6. Roomless leaderships

I bet most of the important decisions are not made in Teams/Zoom or Google Meet calls as remote or hybrid work is the new norm. That approach is dead. We are in need of a new skill, which we’ll be calling “roomless leadership.” It’s not about writing well in Slack. It’s about structuring one’s thoughts so they persuade without physical presence, presenting convincing data, anticipating counterarguments, and beating them. This is the way to go, granted that any idea must fit into these 5 rules:

  • Problem statement – here’s what’s not working and how much it’s affecting things.
  • Proposed solution – be specific, giving needed details.
  • Tradeoffs – honestly state what you gain and/or lose.
  • Measurable results – say what outcomes you expect.
  • Questions – show what you haven’t figured out yet, inviting further discussion.

Roomless leadership is a very powerful skill because it teaches you clarity of thinking since you can’t cut corners in writing. It allows everyone to have a say, where the best ideas win based on how good they are, not who’s been there the longest. It also encourages you to carefully consider your ideas before sharing them. Last but not least, it creates less meeting fatigue.

7. Cognitive resilience

Too much of everything, don’t you agree? Thousands of AI tools, hundreds of work messages per day, 20 “critical” updates, 100 “must learn” skills, and so on.
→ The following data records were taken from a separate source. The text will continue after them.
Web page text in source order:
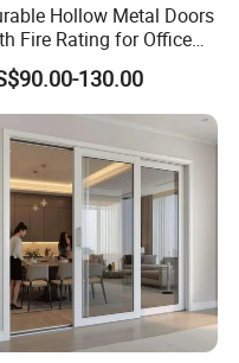
with professional
to delivery;
supplier;
Hollow Metal Doors
Fire Rating for Office
130.00
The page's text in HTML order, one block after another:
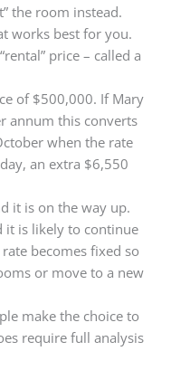
the room instead.
works best for you.
price – called a
of $500,000. If Mary
annum this converts
when the rate
an extra $6,550
it is on the way up.
it is likely to continue
becomes fixed so
or move to a new
make the choice to
require full analysis
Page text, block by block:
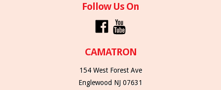
Follow Us On
CAMATRON
154 West Forest Ave
Englewood NJ 07631
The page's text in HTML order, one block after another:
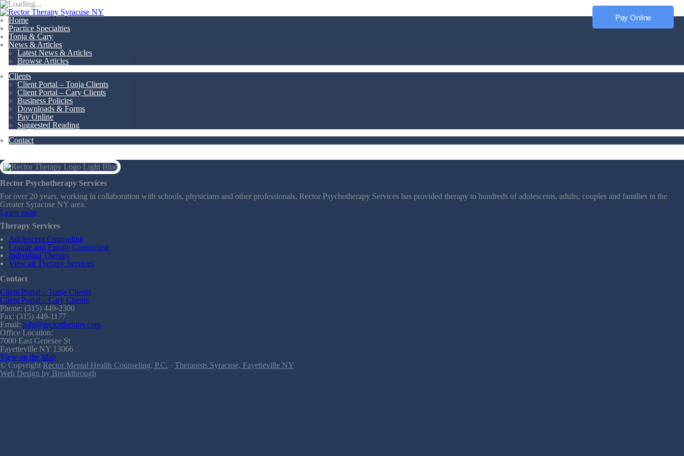
Pay Online
Home
Practice Specialties
Tonja & Cary
News & Articles
Latest News & Articles
Browse Articles
Clients
Client Portal – Tonja Clients
Client Portal – Cary Clients
Business Policies
Downloads & Forms
Pay Online
Suggested Reading
Contact
Rector Psychotherapy Services
For over 20 years, working in collaboration with schools, physicians and other professionals, Rector Psychotherapy Services has provided therapy to hundreds of adolescents, adults, couples and families in the
Greater Syracuse NY area.
Learn more
Therapy Services
Adolescent Counseling
Couple and Family Counseling
Individual Therapy
View all Therapy Services
Contact
Client Portal – Tonja Clients
Client Portal – Cary Clients
Phone: (315) 449-2300
Fax: (315) 449-1177
Email: info@rectortherapy.com
Office Location:
7000 East Genesee St
Fayetteville NY 13066
View on the Map
© Copyright Rector Mental Health Counseling, P.C. · Therapists Syracuse, Fayetteville NY
Web Design by Breakthrough
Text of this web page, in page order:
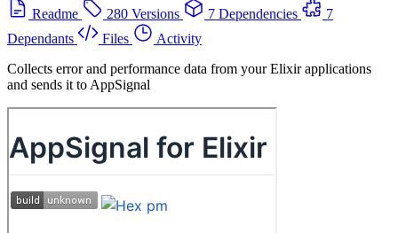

The result of it would probably be paralysis, not productivity. Hays Viewpoint 2026 found that only about one in five workers feel confident that their job opportunities will improve in the next few years. Gallup survey of US workers even came up with an abbreviation, FOBO, meaning “fear of becoming obsolete.” Little wonder we feel overwhelmed, dreading that AI will take over our jobs. Worry not; this gripping fear is conquerable.
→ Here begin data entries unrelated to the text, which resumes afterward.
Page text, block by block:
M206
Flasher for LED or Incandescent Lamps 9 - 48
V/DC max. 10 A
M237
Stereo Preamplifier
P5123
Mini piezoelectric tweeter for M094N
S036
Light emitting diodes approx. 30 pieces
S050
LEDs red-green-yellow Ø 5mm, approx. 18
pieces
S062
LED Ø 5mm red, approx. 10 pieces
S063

Early in 2025, at our company, we noticed that some junior developers were anxious, checking Google Chat way too often and reading every AI newsletter there was. They looked busy but achieved little despite using AI tools for help. Or because of them? We took action and started thinking of Fridays as “Deep Work Fridays.” That meant no meetings (if possible), minimum Google Chat notifications, and “quick questions.” After a month or two, we realized that Fridays became the most productive day of the week. Junior developers were able to complete the tasks that required their full concentration. It became apparent that constant connectivity didn’t equal productivity.
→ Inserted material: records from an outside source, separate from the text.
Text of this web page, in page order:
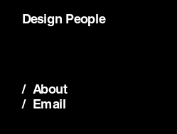
/  About
/  Email
Design People
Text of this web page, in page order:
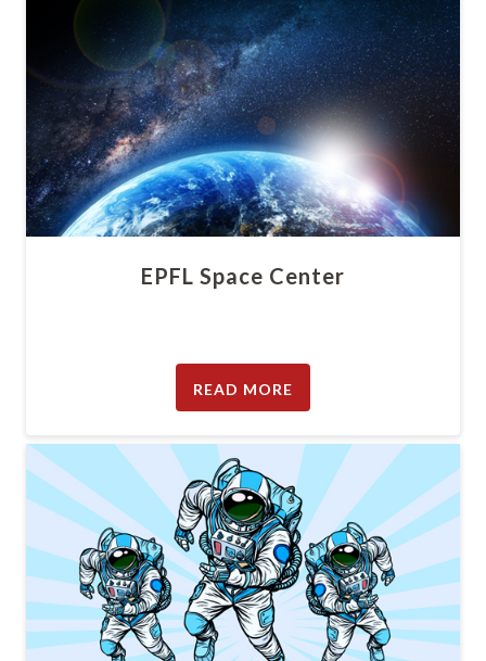
EPFL Space Center
READ MORE
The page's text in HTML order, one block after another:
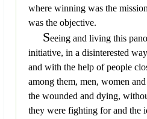
where winning was the
was the objective.
Seeing and living this
initiative, in a disinterested
and with the help of people
among them, men, women
the wounded and dying,
they were fighting for and the
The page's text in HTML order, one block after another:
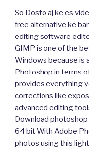
So Dosto aj ke es
free alternative ke
editing software
GIMP is one of the
Windows because is
Photoshop in terms
provides everything
corrections like
advanced editing
Download
64 bit With Adobe
photos using this
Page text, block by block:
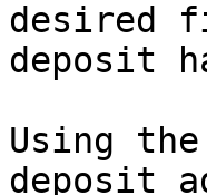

So, the advice here is to identify noise that is safe to ignore, like work messages that do not mention you, most “MUST READ” articles, and LinkedIn noise (“if you’re not learning X, you’re falling behind”). Protect your attention like it’s salary-dependent.

8. Storytelling

AI can analyze data. AI can generate reports. AI can make visual art. AI can compose music. AI cannot create compelling narratives, as this is a human element. 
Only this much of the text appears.